レクサスのコクピット思想「Tazuna Concept」を継承した運転席に座ると、水平基調のインパネは思いのほかシンプルな配置で、手や肌が触れるところはしっとりと上質。視線が遠くまで届くアイポイントながら、必要以上にボディの大きさは感じさせず、車両感覚の掴みやすさがあると感じた。
アクセルペダルに力を込めていけば、発進からトルクフルで思いどおりに加速がはじまる。落ち着きはあるがもたつくような挙動はまったくなく、加速と減速のコントロールもしやすい。その気になればグイグイとした力強い加速フィールも発するが、クルージングに入るとシッカリとした安定感が続き、リラックスして走ることができた。
予想に反して爽快だったのは、カーブが続く一般道。ステアリングには適度な手応えがあり、軽々しく切りすぎたり切り遅れたりする違和感がないから、いつしか5m超のボディを操っているというよりは、ぎゅっとした塊感のほうが強くなってくる。後輪が遅れてついてくるような感覚がないのも、車輪速センサー、加速度センサー、舵角センサーなどの情報をもとに、前後輪の駆動力配分比を100:0〜20:80の間で走行状態に合わせた適切な制御を行うからだろう。

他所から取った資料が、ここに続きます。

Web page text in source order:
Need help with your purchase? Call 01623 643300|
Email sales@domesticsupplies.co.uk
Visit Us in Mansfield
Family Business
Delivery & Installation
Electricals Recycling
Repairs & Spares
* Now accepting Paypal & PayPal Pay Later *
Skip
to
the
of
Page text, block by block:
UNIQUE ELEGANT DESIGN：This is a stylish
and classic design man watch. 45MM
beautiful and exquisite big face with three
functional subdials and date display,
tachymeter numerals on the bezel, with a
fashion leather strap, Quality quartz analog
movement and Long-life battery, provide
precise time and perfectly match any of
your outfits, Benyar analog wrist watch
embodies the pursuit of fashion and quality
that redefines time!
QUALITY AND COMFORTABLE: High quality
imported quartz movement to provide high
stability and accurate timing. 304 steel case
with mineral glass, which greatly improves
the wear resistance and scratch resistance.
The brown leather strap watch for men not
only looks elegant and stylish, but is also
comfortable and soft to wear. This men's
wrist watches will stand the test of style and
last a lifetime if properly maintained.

さらに、前後独立油圧制御により前後回生協調が可能な加圧ユニットを採用した、ブレーキフィーリングの自然さと扱いやすさも、こうした巨体には不向きと思われるシーンで運転の楽しさと安心感を感じさせる理由ではないかと思った。
さて、いよいよスライドドアを開け、後席へ。瞬時にせり出してくるステップに足をかけ、ドーンとゴージャスなシートに身体を預けてみる。ふっくらと受け止める座面と背もたれのクッション、あえて弓形にして腕にフィットさせているアームレスト。電動操作でオットマンを出し、リクライニングさせればフワーっと全身のチカラが抜けていくように解放される。

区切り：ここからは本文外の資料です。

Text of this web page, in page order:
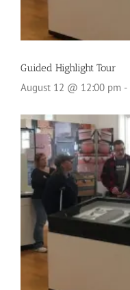
Guided Highlight Tour
August 12 @ 12:00 pm -
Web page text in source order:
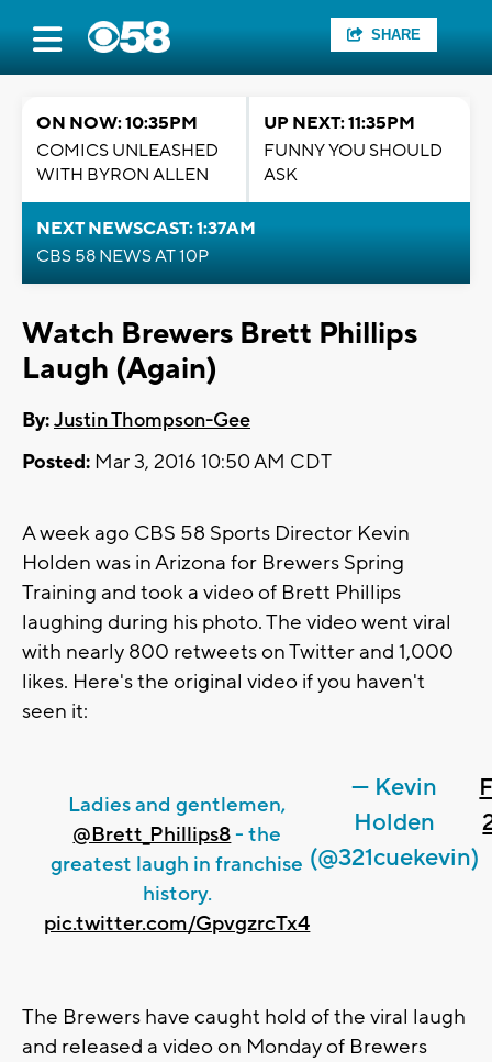
SHARE
ON NOW: 10:35PM
COMICS UNLEASHED
WITH BYRON ALLEN
UP NEXT: 11:35PM
FUNNY YOU SHOULD
ASK
NEXT NEWSCAST: 1:37AM
CBS 58 NEWS AT 10P
Watch Brewers Brett Phillips
Laugh (Again)
By:Justin Thompson-Gee
Posted: Mar 3, 2016 10:50 AM CDT
A week ago CBS 58 Sports Director Kevin
Holden was in Arizona for Brewers Spring
Training and took a video of Brett Phillips
laughing during his photo. The video went viral
with nearly 800 retweets on Twitter and 1,000
likes. Here's the original video if you haven't
seen it:
Ladies and gentlemen,
@Brett_Phillips8- the
greatest laugh in franchise
history.
pic.twitter.com/GpvgzrcTx4
— Kevin
Holden
(@321cuekevin)
The Brewers have caught hold of the viral laugh
and released a video on Monday of Brewers

アームレスト内側には脱着可能なタッチ式コントローラーがあり、シート調整や空調、オーディオ、照明やサンシェードなどの操作が可能。リラクゼーション機能も数種あり、試してみるとポコポコと背面が押されていい感じだ。
そして、目の前には、前席とを隔てるパーティションを兼ねた、48インチ大型ワイドディスプレイがある。映画鑑賞やビジネスミーティングなどさまざまな用途に対応できるよう、横長1画面、左右2画面、センター1画面と切り替えて使える。その下には、750mlのシャンパンが3本収納可能という冷蔵庫や、大きな収納スペース、傘立ても完備。

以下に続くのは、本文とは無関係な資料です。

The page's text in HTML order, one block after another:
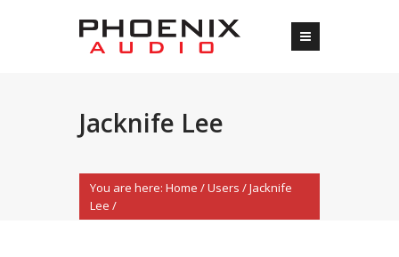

また、パーティション上部中央には、乗員と周辺温度を検知する「温熱感IRマトリクスセンサー」があり、エアコンやシートヒーターなどを一括コントロールして快適に保つほか、エアコン、シートポジション、サンシェード、照明などを統合制御する「リヤクライメイトコンシェルジュ」をレクサス初採用。Dream、Relax、Focusといったプリセットモードと好みでカスタマイズできるモードがあり、気分やシーンによって室内空間までが思いどおりになるという、未来を感じさせる機能に驚いた。
パーティションのガラスは手元のスイッチで開閉でき、閉めれば前席からの声は聞こえない。誰にも邪魔されず、手足をのばしてリラクゼーションを受けながら好きな動画など見ていたら、取材中ということも忘れてうっかり寝落ちしそうになっていた。
もちろん、振動やノイズが皆無というわけではないが、とてもゆったりと過ごせる空間であることは間違いない。内外装の豪華さや素材の良さといった、見た目だけで判断するラグジュアリーとは一線を画す、とことんまで突き詰めた静粛性と快適性こそがラグジュアリーだという価値観。新型LMはそれを実感させてくれる珠玉の1台だった。